### EXERCISE GOAL:
Search the records below for "relation"; copy each line that has it.

[[ ENTRIES SHOWN open ]]

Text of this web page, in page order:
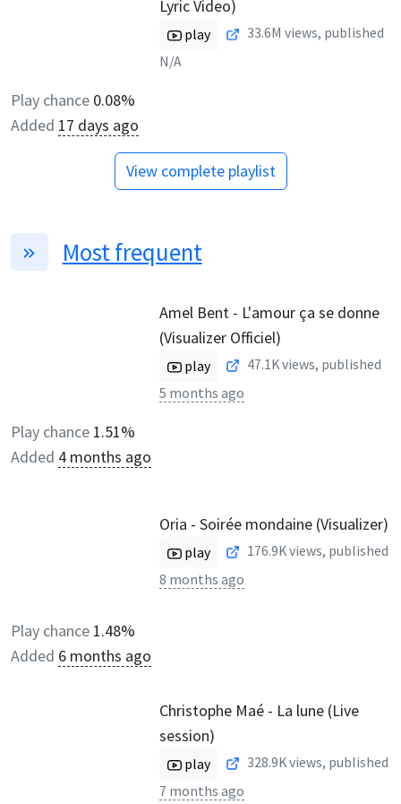
Lyric Video)
play 33.6M views, published
N/A
Play chance 0.08%
Added 17 days ago
View complete playlist
Most frequent
Amel Bent - L'amour ça se donne
(Visualizer Officiel)
play 47.1Kviews, published
5 months ago
Play chance 1.51%
Added 4 months ago
Oria - Soirée mondaine (Visualizer)
play 176.9Kviews, published
8 months ago
Play chance 1.48%
Added 6 months ago
Christophe Maé - La lune (Live
session)
play 328.9Kviews, published
7 months ago
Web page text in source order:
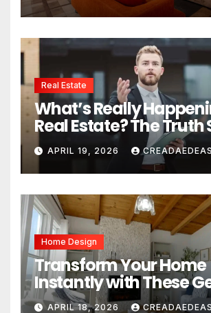
Real Estate
What’s Really
Real Estate? The Truth
Almost Unreal
APRIL 19, 2026
Home Design
Transform Your Home
Instantly with These
Design Secrets
APRIL 18, 2026
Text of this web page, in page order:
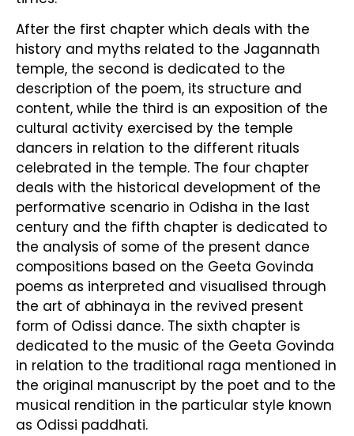
After the first chapter which deals with the
history and myths related to the Jagannath
temple, the second is dedicated to the
description of the poem, its structure and
content, while the third is an exposition of the
cultural activity exercised by the temple
dancers in relation to the different rituals
celebrated in the temple. The four chapter
deals with the historical development of the
performative scenario in Odisha in the last
century and the fifth chapter is dedicated to
the analysis of some of the present dance
compositions based on the Geeta Govinda
poems as interpreted and visualised through
the art of abhinaya in the revived present
form of Odissi dance. The sixth chapter is
dedicated to the music of the Geeta Govinda
in relation to the traditional raga mentioned in
the original manuscript by the poet and to the
musical rendition in the particular style known
as Odissi paddhati.
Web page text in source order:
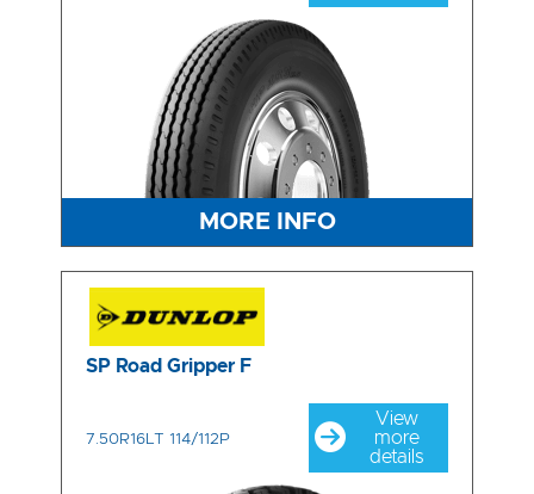
MORE INFO
SP Road Gripper F
7.50R16LT 114/112P
View
more
details

[[ ENTRIES SHOWN closed ]]

### SOLUTION:
dancers in relation to the different rituals
in relation to the traditional raga mentioned in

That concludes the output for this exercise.